Abstract 2224: Discovery, development and characterization of a new class of therapeutic anti-PD-1 antibody

Blockade of immune checkpoint (IC), such as PD-1, confers durable clinical benefit to a minority of melanoma and lung cancer patients. Challengingly, the 5-year survival rate is still below 30% in those patients, and most other solid tumors are not particularly responsive to immunotherapy. Therefore, more IC blocking mAbs are under development to meet clinical needs. Using Enumeral9s unique single cell immunoprofiling platform, we developed a novel class of anti-PD-1 antibodies, named 244C8, with distinct epitope binding site than currently marketed anti-PD-1 antibodies. To evaluate the function of 244C8 on anti-tumor immunity, we employed ex vivo methods to determine responsiveness of tumor infiltrating lymphocytes (TILs), isolated from human lung cancer biopsies, to various anti-PD-1 antibodies, including our lead anti-PD1 therapeutic candidate 244C8. The results show that all anti-PD-1 antibodies tested reversed T cell exhaustion in tumor microenvironment.

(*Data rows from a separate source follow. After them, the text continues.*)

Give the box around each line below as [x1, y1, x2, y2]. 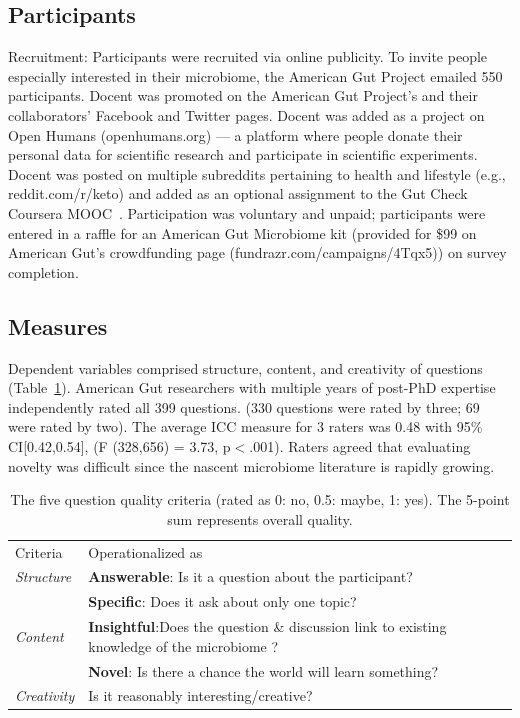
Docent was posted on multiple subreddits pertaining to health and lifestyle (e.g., [8, 163, 506, 184]
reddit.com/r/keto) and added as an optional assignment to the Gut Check [8, 183, 468, 204]
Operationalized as [88, 541, 203, 562]
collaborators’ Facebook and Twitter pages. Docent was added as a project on [8, 104, 485, 125]
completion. [8, 261, 79, 282]
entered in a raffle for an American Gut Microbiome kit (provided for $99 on [8, 222, 477, 243]
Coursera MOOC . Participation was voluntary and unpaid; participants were [8, 202, 486, 223]
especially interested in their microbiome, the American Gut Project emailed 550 [8, 65, 503, 86]
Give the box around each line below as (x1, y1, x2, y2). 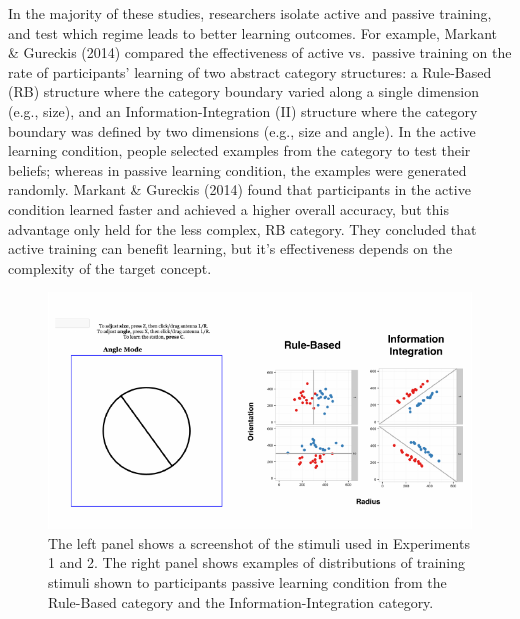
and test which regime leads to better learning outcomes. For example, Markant (8, 22, 498, 43)
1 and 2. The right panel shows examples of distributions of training (48, 552, 466, 573)
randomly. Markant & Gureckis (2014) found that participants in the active (8, 179, 471, 200)
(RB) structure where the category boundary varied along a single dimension (8, 81, 480, 102)
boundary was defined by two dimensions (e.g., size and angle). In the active (8, 120, 476, 141)
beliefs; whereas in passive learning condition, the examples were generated (8, 159, 467, 180)
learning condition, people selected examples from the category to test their (8, 140, 471, 161)
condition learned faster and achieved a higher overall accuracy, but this (8, 198, 449, 219)
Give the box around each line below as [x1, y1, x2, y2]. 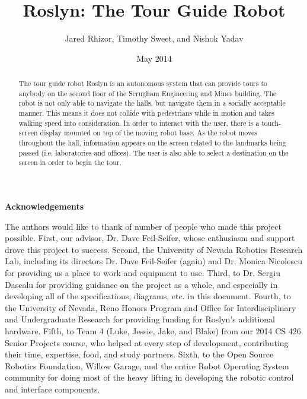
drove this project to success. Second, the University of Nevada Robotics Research [5, 243, 303, 255]
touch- [261, 118, 281, 128]
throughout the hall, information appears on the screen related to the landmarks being [18, 138, 286, 148]
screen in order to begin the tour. [18, 157, 121, 167]
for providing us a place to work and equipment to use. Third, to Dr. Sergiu [5, 266, 280, 278]
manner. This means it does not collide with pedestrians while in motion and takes [18, 108, 274, 118]
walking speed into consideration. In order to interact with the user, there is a [18, 118, 260, 128]
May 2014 [136, 52, 172, 64]
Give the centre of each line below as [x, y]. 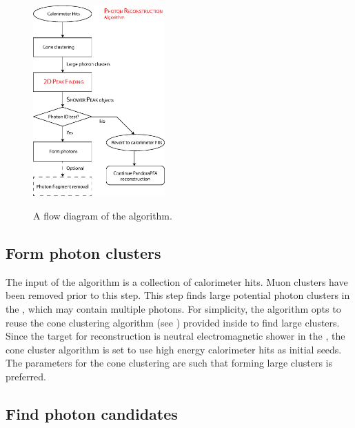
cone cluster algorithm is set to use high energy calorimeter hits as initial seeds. [174, 349]
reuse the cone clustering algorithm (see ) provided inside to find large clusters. [173, 322]
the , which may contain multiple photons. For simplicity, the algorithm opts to [173, 308]
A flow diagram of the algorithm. [103, 215]
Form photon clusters [83, 252]
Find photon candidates [92, 413]
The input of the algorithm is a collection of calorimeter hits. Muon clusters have [177, 281]
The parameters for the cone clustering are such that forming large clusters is [169, 363]
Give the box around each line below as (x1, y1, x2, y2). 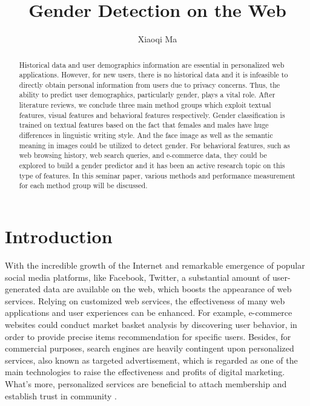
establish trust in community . (5, 389, 117, 402)
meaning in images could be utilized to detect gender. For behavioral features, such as (19, 140, 290, 150)
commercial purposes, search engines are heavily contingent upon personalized (5, 342, 294, 355)
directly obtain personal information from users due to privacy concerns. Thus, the (19, 79, 280, 90)
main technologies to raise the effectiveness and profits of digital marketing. (5, 365, 285, 378)
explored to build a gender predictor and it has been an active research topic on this (19, 160, 285, 171)
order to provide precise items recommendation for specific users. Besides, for (5, 330, 291, 342)
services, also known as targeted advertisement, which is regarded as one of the (5, 353, 298, 366)

Further, 244C8-treated cells produced increased IFN-y compared to nivolumab, indicating a stronger anti-tumor immunity. In the settings of mixed lymphocyte reaction (MLR) and CMV antigen-recall assays, 244C8 treatment also led to higher levels of T cell activation compared to conventional anti-PD-1 antibodies. Interestingly, in both ex vivo and in vitro models, we observed a pattern of cytokine production in 244C8-treated cells that is consistently distinct from that produced by conventional/marketed anti-PD-1 antibodies, suggesting a differentiated mechanism of action. Citation Format: Lei Wang, Najmia Amirina, Fellix Scheuplein, Vikki Spaulding, Yanyan Wang, Sri Vadde, M. Isabel Chiu, Daniel Doty, Thomas McQuade, Bin Feng, Sheila Ranganath, Anhco “Cokey” Nguyen. Discovery, development and characterization of a new class of therapeutic anti-PD-1 antibody. [abstract]. In: Proceedings of the 107th Annual Meeting of the American Association for Cancer Research; 2016 Apr 16-20; New Orleans, LA. Philadelphia (PA): AACR; Cancer Res 2016;76(14 Suppl):Abstract nr 2224.